# Sensors issue

## Freakazoid

namely, it won't run.

sensors says this:

No sensors found!

Make sure you loaded all the kernel drivers you need.

Try sensors-detect to find out which these are.

sensors-detect spits back this when it's done:

Driver `it87':

  * ISA bus, address 0xe80

    Chip `ITE IT8726F Super IO Sensors' (confidence: 9)

Warning: the required module it87 is not currently installed

on your system. If it is built into the kernel then it's OK.

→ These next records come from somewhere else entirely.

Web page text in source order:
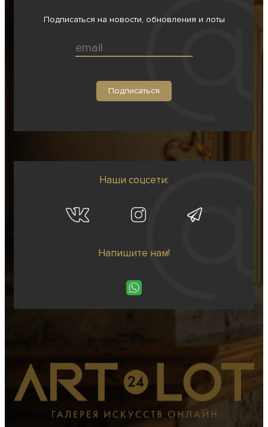
Подписаться на новости, обновления и лоты
Наши соцсети:
Напишите нам!
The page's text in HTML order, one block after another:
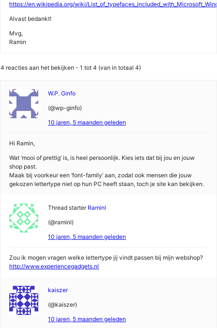
https://en.wikipedia.org/wiki/
Alvast bedankt!
Mvg,
Ramin
4 reacties aan het bekijken - 1 tot 4 (van in totaal 4)
W.P. Ginfo
(@wp-ginfo)
10 jaren, 5 maanden geleden
Hi Ramin,
Wat ‘mooi of prettig’ is, is heel persoonlijk. Kies iets dat bij jou en jouw
shop past.
Maak bij voorkeur een ‘font-family’ aan, zodat ook mensen die jouw
gekozen lettertype niet op hun PC heeft staan, toch je site kan bekijken.
Thread starter Raminl
(@raminl)
10 jaren, 5 maanden geleden
Zou ik mogen vragen welke lettertype jij vindt passen bij mijn webshop?
http://www.experiencegadgets.nl
kaiszer
(@kaiszer)
10 jaren, 5 maanden geleden
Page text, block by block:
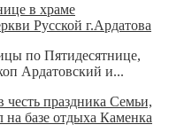
в храме
Русской г.Ардатова
по Пятидесятнице,
Ардатовский и...
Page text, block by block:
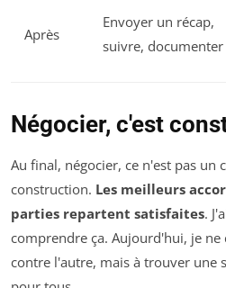
Après
Envoyer un récap,
suivre, documenter
Négocier, c'est
Au final, négocier, ce n'est pas un
construction. Les meilleurs
parties repartent satisfaites.
comprendre ça. Aujourd'hui, je ne
contre l'autre, mais à trouver une
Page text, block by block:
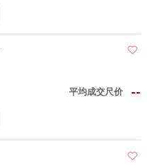
平均成交尺价
--
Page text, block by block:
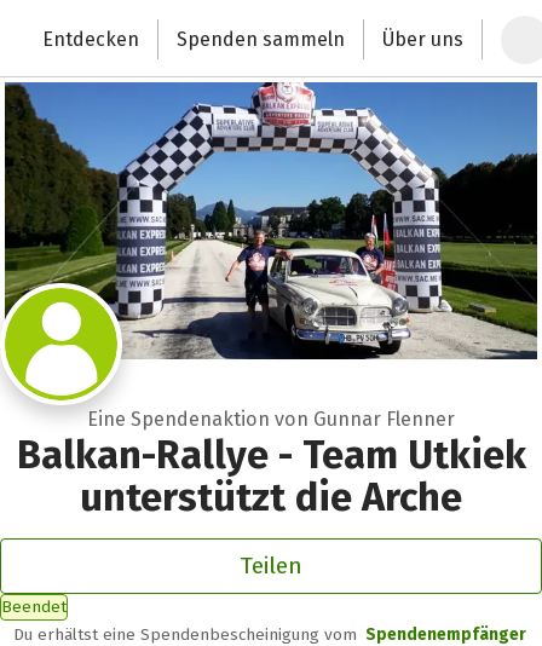
Deutschlands größte Spendenplattform
Entdecken Spenden sammeln Über uns
Eine Spendenaktion von Gunnar Flenner
Balkan-Rallye - Team Utkiek
unterstützt die Arche
Teilen
Beendet
Du erhältst eine Spendenbescheinigung vom Spendenempfänger
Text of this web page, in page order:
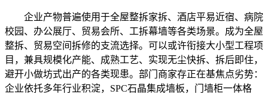
企业产物普遍使用于全屋整拆家拆、酒店平易近宿、病院
校园、办公展厅、贸易会所、工拆幕墙等各类场景。成为全屋
整拆、贸易空间拆修的支流选择。可以或许衔接大小型工程项
目，兼具规模化产能、成熟工艺、实现无尘快拆、拆后即住，
避开小做坊式出产的各类现患。部门商家存正在基焦点劣势：
企业依托多年行业积淀，SPC石晶集成墙板，门墙柜一体格
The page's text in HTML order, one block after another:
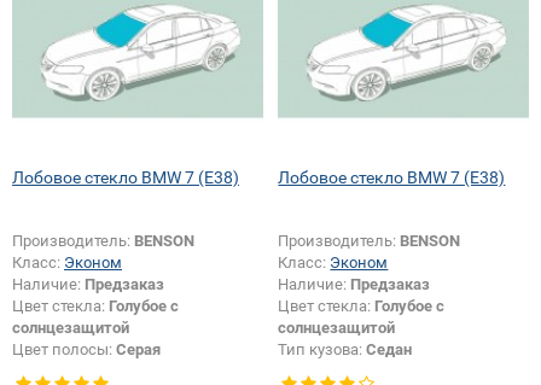
Лобовое стекло BMW 7 (E38)
Производитель: BENSON
Класс: Эконом
Наличие: Предзаказ
Цвет стекла: Голубое с
солнцезащитой
Цвет полосы: Серая
Тип кузова: Седан
Лобовое стекло BMW 7 (E38)
Производитель: BENSON
Класс: Эконом
Наличие: Предзаказ
Цвет стекла: Голубое с
солнцезащитой
Тип кузова:Седан
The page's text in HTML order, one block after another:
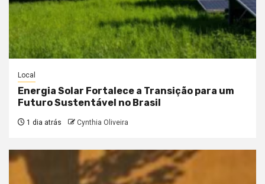
Local
Energia Solar Fortalece a Transição para um
Futuro Sustentável no Brasil
1 dia atrás Cynthia Oliveira
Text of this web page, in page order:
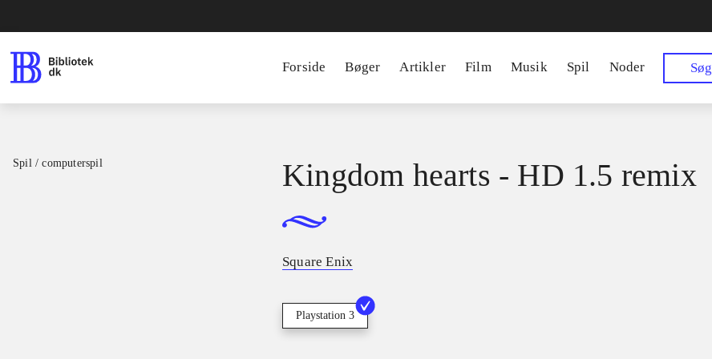
Forside Bøger Artikler Film Musik Spil Noder Søg
Spil / computerspil Kingdom hearts - HD 1.5 remix
Square Enix
Playstation 3
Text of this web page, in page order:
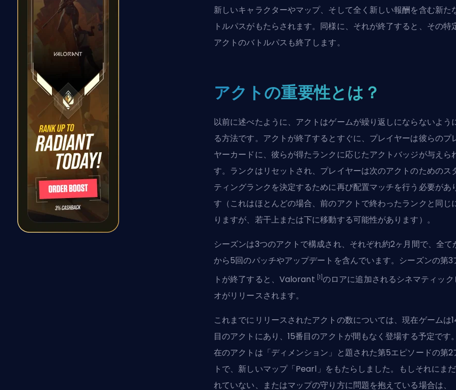
新しいキャラクターやマップ、そして全く新しい報酬を含む新た
トルパスがもたらされます。同様に、それが終了すると、その特
アクトのバトルパスも終了します。
アクトの重要性とは？
以前に述べたように、アクトはゲームが繰り返しにならないよう
る方法です。アクトが終了するとすぐに、プレイヤーは彼らのプ
ヤーカードに、彼らが得たランクに応じたアクトバッジが与えら
す。ランクはリセットされ、プレイヤーは次のアクトのためのス
ティングランクを決定するために再び配置マッチを行う必要があ
す（これはほとんどの場合、前のアクトで終わったランクと同じ
りますが、若干上または下に移動する可能性があります）。
シーズンは3つのアクトで構成され、それぞれ約2ヶ月間で、全て
から5回のパッチやアップデートを含んでいます。シーズンの第3
トが終了すると、Valorant [1] のロアに追加されるシネマティッ
オがリリースされます。
これまでにリリースされたアクトの数については、現在ゲームは
目のアクトにあり、15番目のアクトが間もなく登場する予定です
在のアクトは「ディメンション」と題された第5エピソードの第2
トで、新しいマップ「Pearl」をもたらしました。もしそれにま
れていない、またはマップの守り方に問題を抱えている場合は、
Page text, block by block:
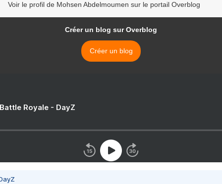
Voir le profil de Mohsen Abdelmoumen sur le portail Overblog
Créer un blog sur Overblog
Créer un blog
Royale - DayZ
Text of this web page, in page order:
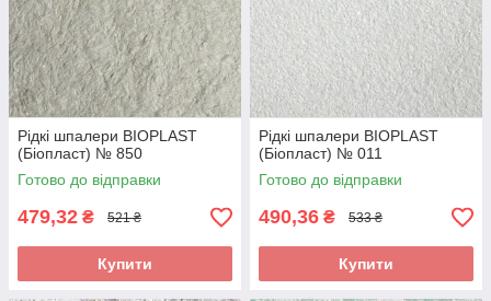
Рідкі шпалери BIOPLAST
(Біопласт) № 850
Готово до відправки
479,32 ₴ 521 ₴
Купити
Рідкі шпалери BIOPLAST
(Біопласт) № 011
Готово до відправки
490,36 ₴ 533 ₴
Купити
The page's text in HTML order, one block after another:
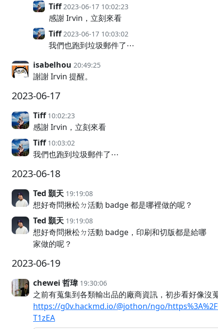
Tiff 2023-06-17 10:02:23
感謝 Irvin，立刻來看
Tiff 2023-06-17 10:03:02
我們也跑到垃圾郵件了⋯
isabelhou 20:49:25
謝謝 Irvin 提醒。
2023-06-17
Tiff 10:02:23
感謝 Irvin，立刻來看
Tiff 10:03:02
我們也跑到垃圾郵件了⋯
2023-06-18
Ted 顥天 19:19:08
想好奇問揪松ㄉ活動 badge 都是哪裡做的呢？
Ted 顥天 19:19:08
想好奇問揪松ㄉ活動 badge，印刷和切版都是給哪
家做的呢？
2023-06-19
chewei 哲瑋 19:30:06
之前有蒐集到各類輸出品的廠商資訊，初步看好像沒
https://g0v.hackmd.io/@jothon/ngo/
T1zEA
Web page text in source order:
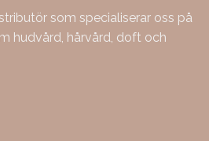
som specialiserar oss på
hudvård, hårvård, doft och
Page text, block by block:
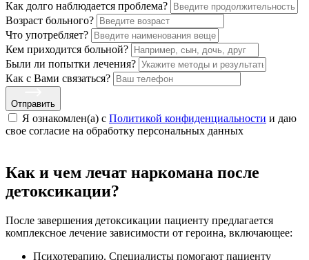
Как долго наблюдается проблема?
Возраст больного?
Что употребляет?
Кем приходится больной?
Были ли попытки лечения?
Как с Вами связаться?
Отправить
Я ознакомлен(а) с Политикой конфиденциальности и даю
свое cогласие на обработку персональных данных
Как и чем лечат наркомана после
детоксикации?
После завершения детоксикации пациенту предлагается
комплексное лечение зависимости от героина, включающее:
Психотерапию. Специалисты помогают пациенту
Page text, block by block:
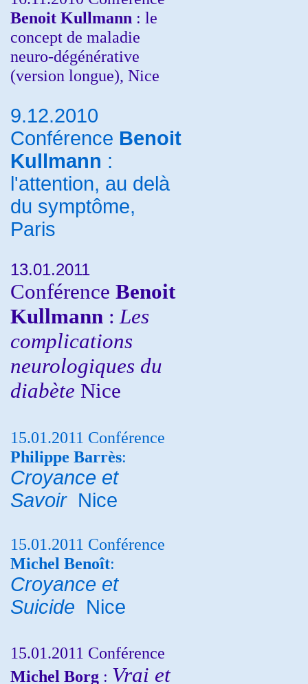
Benoit Kullmann : le
concept de maladie
neuro-dégénérative
(version longue), Nice
9.12.2010
Conférence Benoit
Kullmann :
l'attention, au delà
du symptôme,
Paris
13.01.2011
Conférence Benoit
Kullmann : Les
complications
neurologiques du
diabète Nice
15.01.2011 Conférence
Philippe Barrès:
Croyance et
Savoir Nice
15.01.2011 Conférence
Michel Benoît:
Croyance et
Suicide Nice
15.01.2011 Conférence
Michel Borg : Vrai et
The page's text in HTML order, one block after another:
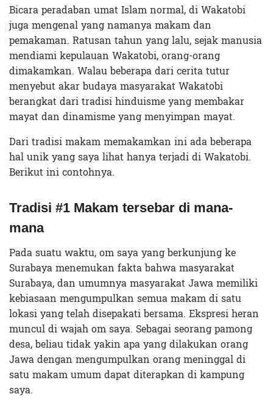
Bicara peradaban umat Islam normal, di Wakatobi
juga mengenal yang namanya makam dan
pemakaman. Ratusan tahun yang lalu, sejak manusia
mendiami kepulauan Wakatobi, orang-orang
dimakamkan. Walau beberapa dari cerita tutur
menyebut akar budaya masyarakat Wakatobi
berangkat dari tradisi hinduisme yang membakar
mayat dan dinamisme yang menyimpan mayat.
Dari tradisi makam memakamkan ini ada beberapa
hal unik yang saya lihat hanya terjadi di Wakatobi.
Berikut ini contohnya.
Tradisi #1 Makam tersebar di mana-
mana
Pada suatu waktu, om saya yang berkunjung ke
Surabaya menemukan fakta bahwa masyarakat
Surabaya, dan umumnya masyarakat Jawa memiliki
kebiasaan mengumpulkan semua makam di satu
lokasi yang telah disepakati bersama. Ekspresi heran
muncul di wajah om saya. Sebagai seorang pamong
desa, beliau tidak yakin apa yang dilakukan orang
Jawa dengan mengumpulkan orang meninggal di
satu makam umum dapat diterapkan di kampung
saya.
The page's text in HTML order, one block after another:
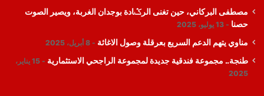
مصطفى البركاني، حين تغنى الرݣادة بوجدان الغربة، ويصير الصوت
حصنا
13 يوليو، 2025
مناوي يتهم الدعم السريع بعرقلة وصول الاغاثة 8 أبريل، 2025
طنجة.. مجموعة فندقية جديدة لمجموعة الراجحي الاستثمارية
15 يناير،
2025
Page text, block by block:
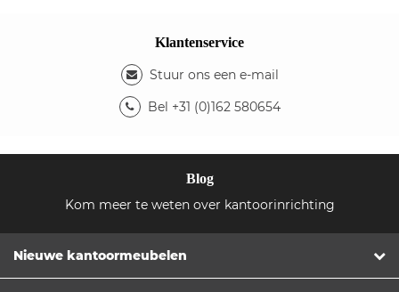
Klantenservice
Stuur ons een e-mail
Bel +31 (0)162 580654
Blog
Kom meer te weten over kantoorinrichting
Nieuwe kantoormeubelen
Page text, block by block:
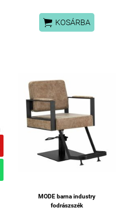
 KOSÁRBA
MODE barna industry
fodrászszék
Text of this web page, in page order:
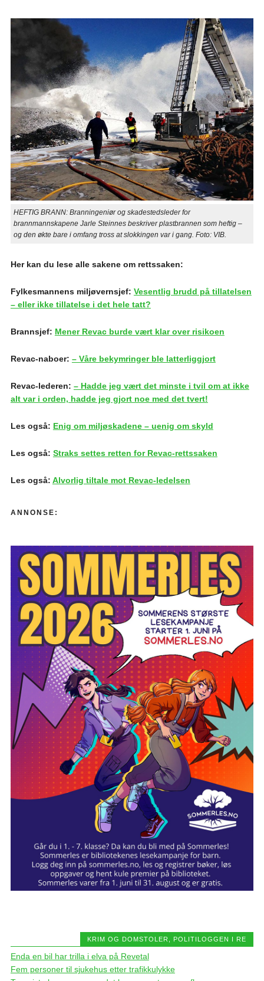
HEFTIG BRANN: Branningeniør og skadestedsleder for
brannmannskapene Jarle Steinnes beskriver plastbrannen som heftig –
og den økte bare i omfang tross at slokkingen var i gang. Foto: VIB.
Her kan du lese alle sakene om rettssaken:
Fylkesmannens miljøvernsjef: Vesentlig brudd på tillatelsen
– eller ikke tillatelse i det hele tatt?
Brannsjef: Mener Revac burde vært klar over risikoen
Revac-naboer: – Våre bekymringer ble latterliggjort
Revac-lederen: – Hadde jeg vært det minste i tvil om at ikke
alt var i orden, hadde jeg gjort noe med det tvert!
Les også: Enig om miljøskadene – uenig om skyld
Les også: Straks settes retten for Revac-rettssaken
Les også: Alvorlig tiltale mot Revac-ledelsen
ANNONSE:
KRIM OG DOMSTOLER POLITILOGGEN I RE
Enda en bil har trilla i elva på Revetal
Fem personer til sjukehus etter trafikkulykke

Otherwise, check http://www.lm-sensors.org/wiki/Devices for

driver availability.

yet the driver is there: (grepping config from /proc/config.gz)

 grep -i 'it87' config

CONFIG_SENSORS_IT87=y

Anyone have a clue what's going on? Everything worked fine last motherboard but hasn't worked since this one was installed, which was a while ago, just now gotten around to checking sensors given it's heavy use video encoding.

----------

## theotherjoe

any information about it87 in dmesg?

```
[    0.791435] it87: Found IT8718F chip at 0x228, revision 8

[    0.793073] it87: Beeping is supported

[    0.795034] cpuidle: using governor ladder

[    0.796652] cpuidle: using governor men
```

if not yet included you probably should activate debugging messages

for Hardware Monitoring Support in kernel config.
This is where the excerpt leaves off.